A little Gershwin with my coffee this morning. . .

As I was preparing the first pot of joe for the day, "Summertime" flickered across the screen of my internal iPod.  Yes, there is a constant soundtrack running in my brain.  A habit born from an era when I was certain I was headed for film school, I break 20 to 30 times a day and wonder what song would best fit the moment.  Give it a try some time, that's if you don't already do this.  Typically, I go for more Tarantino-esqu motifs, songs that sounds out of place on the surface, though further examination reveals their very meta existence.  

This morning was unique.  Today's moment was straight forward and beautiful.  As I sifted in delicious morning blend grounds, I caught myself humming "Summertime."  After quickly realizing both of my roommates were still asleep, one snuggled in his crib and the other splayed across our entire bed, I let loose.  Sang at the top level of my "inside voice."  Luckily, the dogs did not howl- for I have a "unique" voice.  Something akin to a security alarm, like an ambulance and a cuisinart had a baby who auditioned for American Idol- that's equivalent to my vocal stylings.  

"Summertime" lyrics are what really hit me.  "Summertime and the livin' is easy. . ."  Yep, for the very first time this summer, the livin' is easy.  Feels like my vacation can finally start.  

4 comments:

Karen Getty said...

Oh Anna, he is truly precious. I love those pics of Jesse kissing his little nose. He is seriously puckering up to daddy! You are right - that is priceless. On another note, while I sometimes compare moments of my life to music, I'm notorious for breaking into movie quotes constantly. Almost any life situation reminds me of some movie scene. Love, K

Anonymous said...

What a shame that this little guy has no one to love him...NOT! He is so sweet...and he certainly focuses on you and Jesse! No wonder, the two most important people in his world...taking care of all of his needs from A (adoring) to Z ("the zipper")!

We are so thankful that you are home with your own things to bring a comfort that only your own bed, bathtub, kitchen, furniture and space can bring as your little guy grows stronger every day.

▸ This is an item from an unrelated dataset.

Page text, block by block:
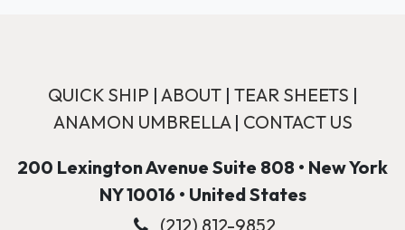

If you ever decide to leave teaching, you could write full time and enthrall your fan club with the everyday happenings in your own enchanting manner. You can rest assured that I would be one of the first to seek your autogragh as you sit a table in Barnes & Noble while your adoring followers line up to read the next epistle from the dynamic pen of "Anna". Yes, I would pay $$$$ for that old fashioned (here's hoping it never goes out of style) "book" with real pages that can be dogeared to hold a place and highlighted and underlined with notes in the margin!

Thank you for sharing this with us.

Prayers...ab

:o) mg said...

ok, I know this is odd, but this post made me cry at the end. Even though we've never met, I am so happy for you.
God bless.

:o) mg said...

(ps - and I'm not even a hormone hostage)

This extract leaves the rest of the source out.